Todo iba bien con la joven durante el trayecto hasta que según ellos comió algo a lo cual era intolerante, y desde ahí inicio la odisea, aquello llamo mucho mi atención porque claramente era una reacción alérgica y no una intolerancia.
Nueva vez la semana pasada se habló de las diferencias entre una intolerancia y una alergia en mi clase de química de los alimentos y fue como un recordatorio de que debían escribir sobre esto ya que en los últimos 15 años se han duplicado a nivel mundial los casos de alergias e intolerancias alimentarias y de este modo pues todo aprendemos un poco más del tema y sus subsecuencias.
Alergia alimentaria
Nos referimos a la reacción adversa o respuesta alterada del sistema inmunitario de una persona ante la ingestión, contacto o inhalación a un alimento, a un componente/ingrediente o, incluso, a una traza de un alimento.
Las sustancias causantes de las alergias no son los alimentos en sí mismos, sino algunas de las proteínas que forman parte de su composición que se denominan alérgenos.
Ante el fallo inmunológico del organismo, se producen anticuerpos llamados inmunoglobulina E (IgE) frente al alimento.
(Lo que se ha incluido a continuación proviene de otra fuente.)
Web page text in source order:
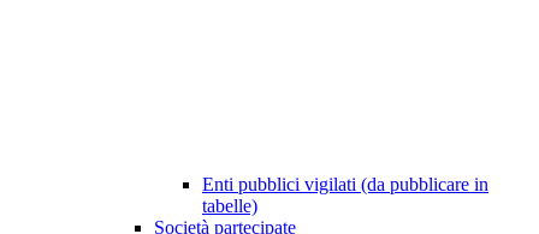
Enti pubblici vigilati (da pubblicare in
tabelle)
Società partecipate
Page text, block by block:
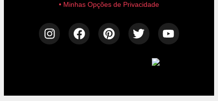
• Minhas Opções de Privacidade
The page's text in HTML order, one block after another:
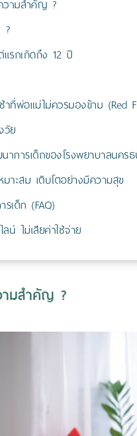
วามสำคัญ ?
?
รกเกิดถึง 12 ปี
พ่อแม่ไม่ควรมองข้าม (Red
วัย
การเด็กของโรงพยาบาลนคร
าะสม เติบโตอย่างมีความสุข
เด็ก (FAQ)
ไม่เสียค่าใช้จ่าย
ามสำคัญ ?
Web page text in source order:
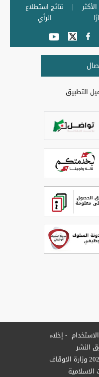
نتائج استطلاع
الرأي
التطبيق
إخلاء
النشر
جميع الحقوق محفوظة © 2026 وزارة الاوقاف
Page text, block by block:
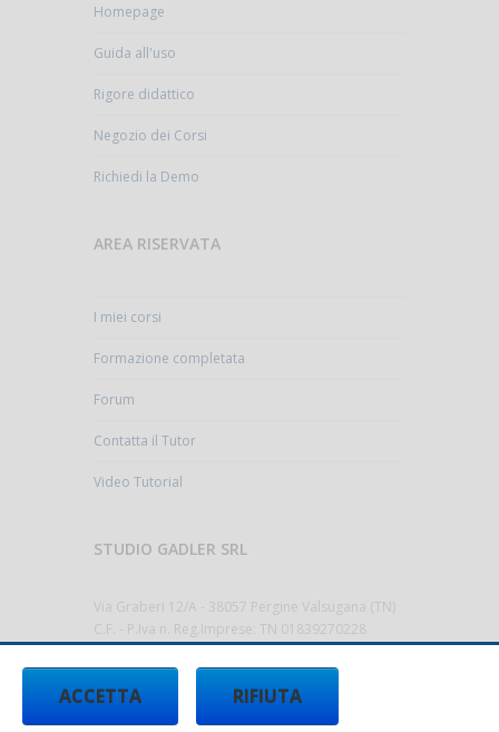
Homepage
Guida all'uso
Rigore didattico
Negozio dei Corsi
Richiedi la Demo
AREA RISERVATA
I miei corsi
Formazione completata
Forum
Contatta il Tutor
Video Tutorial
STUDIO GADLER SRL
Via Graberi 12/A - 38057 Pergine Valsugana (TN)
C.F. - P.Iva n. Reg.Imprese: TN 01839270228
Cap.Sociale 10.000,00€ i.v.
Codice Destinatario T9K4ZHO
RIFIUTA
ACCETTA
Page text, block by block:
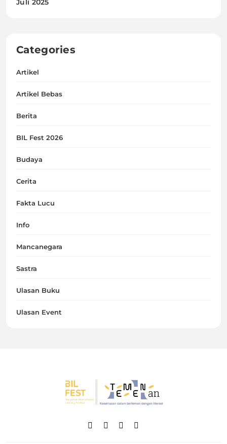
Juli 2025
Categories
Artikel
Artikel Bebas
Berita
BIL Fest 2026
Budaya
Cerita
Fakta Lucu
Info
Mancanegara
Sastra
Ulasan Buku
Ulasan Event
Temenan BIL Fest
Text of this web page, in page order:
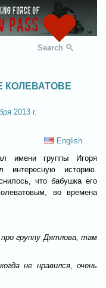
Search
2013 г.
English
имени группы Игоря
интересную историю.
что бабушка его
во времена
группу Дятлова, там
не нравился, очень
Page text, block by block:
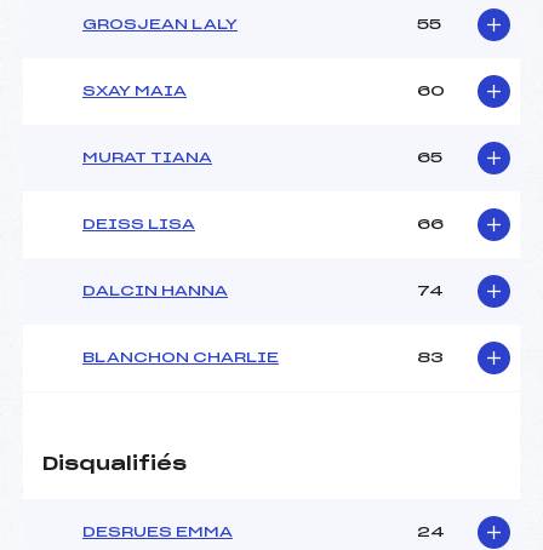
GROSJEAN LALY 55
SXAY MAIA 60
MURAT TIANA 65
DEISS LISA 66
DALCIN HANNA 74
BLANCHON CHARLIE 83
Disqualifiés
DESRUES EMMA 24
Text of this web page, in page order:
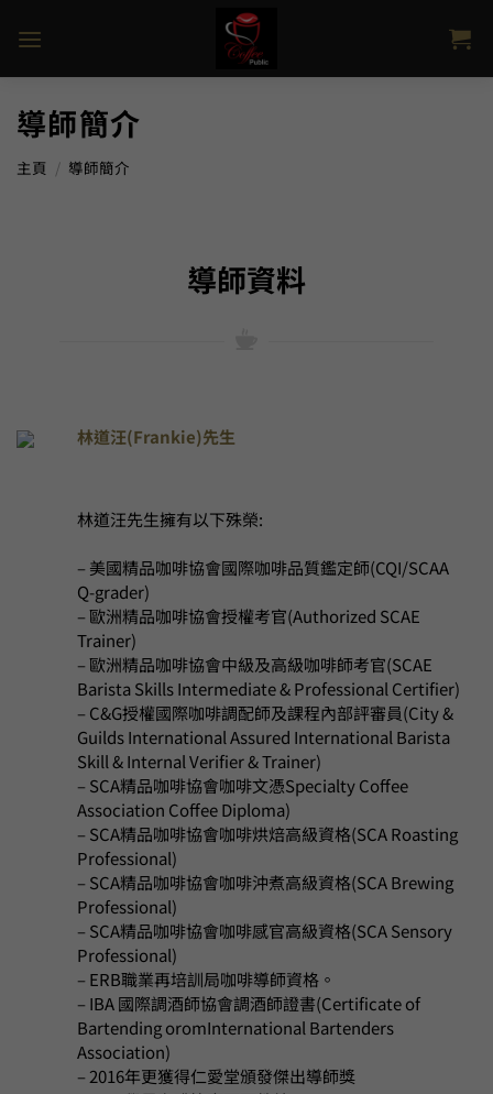
導師簡介
主頁 / 導師簡介
導師資料
林道汪(Frankie)先生
林道汪先生擁有以下殊榮:
– 美國精品咖啡協會國際咖啡品質鑑定師(CQI/SCAA
Q-grader)
– 歐洲精品咖啡協會授權考官(Authorized SCAE
Trainer)
– 歐洲精品咖啡協會中級及高級咖啡師考官(SCAE
Barista Skills Intermediate & Professional Certifier)
– C&G授權國際咖啡調配師及課程內部評審員(City &
Guilds International Assured International Barista
Skill & Internal Verifier & Trainer)
– SCA精品咖啡協會咖啡文憑Specialty Coffee
Association Coffee Diploma)
– SCA精品咖啡協會咖啡烘焙高級資格(SCA Roasting
Professional)
– SCA精品咖啡協會咖啡沖煮高級資格(SCA Brewing
Professional)
– SCA精品咖啡協會咖啡感官高級資格(SCA Sensory
Professional)
– ERB職業再培訓局咖啡導師資格。
– IBA 國際調酒師協會調酒師證書(Certificate of
Bartending oromInternational Bartenders
Association)
– 2016年更獲得仁愛堂頒發傑出導師獎

Cuando la persona vuelve a ingerir el alimento, el alérgeno se une a la IgE, segregando sustancias químicas, como la histamina, y otras sustancias inflamatorias en la piel, las mucosas y la sangre, que son las responsables de los síntomas, como picor, moqueo, tos o trastornos respiratorios.
Intolerancia alimentaria
Reacción adversa del propio metabolismo, sin participación del sistema inmunológico (excepto en el caso de la intolerancia al gluten, en la que sí interviene el sistema inmune), ante la ingestión de un alimento o componente de un alimento.
En la mayoría de los casos se debe a alteraciones en la digestión o metabolismo de los alimentos, que, por origen genético o adquirido con los años, impiden la digestión, asimilación y aprovechamiento de algunas sustancias que contienen los alimentos.
Las dos principales intolerancias son:
• Intolerancia a la lactosa: La persona intolerante a la lactosa (azúcar de la leche) produce poca o ninguna cantidad de la enzima lactasa, lo que impide metabolizar y digerir la lactosa produciéndole un cuadro clínico gastrointestinal.
• Intolerancia al gluten (o enfermedad celiaca): La persona intolerante al gluten, que se le llama celíaco, sufre especialmente una lesión severa en la mucosa del intestino delgado por una inadecuada absorción del gluten (proteína presente en cereales como trigo, centeno, cebada y avena).
Las alergias
Es importante destacar que existen factores que influyen a la aparición de alergias como lo son la frecuencia con la edad del individuo, el área geográfica y los hábitos de consumo, de forma que un mayor consumo del alimento suele estar asociado a una mayor frecuencia de alergias, así como la preparación y procesado.
Los principales alimentos alergénicos están incluidos en 8 grupos: leche, huevo, pescado, marisco, frutos de cáscaras (nuez, almendra, avellana, cacahuete), legumbres (lenteja, garbanzo, guisante, soja), cereales (trigo, centeno, cebada, avena, arroz), frutas (melocotón, albaricoque, nectarina, melón, sandía, plátano, kiwi, fresa) y por supuesto sus productos derivados.
Afortunadamente, la mayoría de las reacciones alérgicas a los alimentos son relativamente leves: cutáneas ,digestivas y respiratorias ,pero es importante destacar que aunque menos leves está la anafilaxia que es donde la reacción alérgica generalizada aparece a los pocos minutos tras la ingestión del alimento, incluso de trazas de éste, y progresa muy rápidamente afectando a todos los órganos que de no administrarse inmediatamente adrenalina para abrir las vías respiratorias, se puede llegar al shock anafiláctico, con parada cardiaca.
Las normas de seguridad alimentarias rigen a las industrias a colocar en sus etiquetados y de manera llamativa los alergenos para evitar por parte del consumidor accidentes o incidentes por el consumo de alguno de estos alimentos.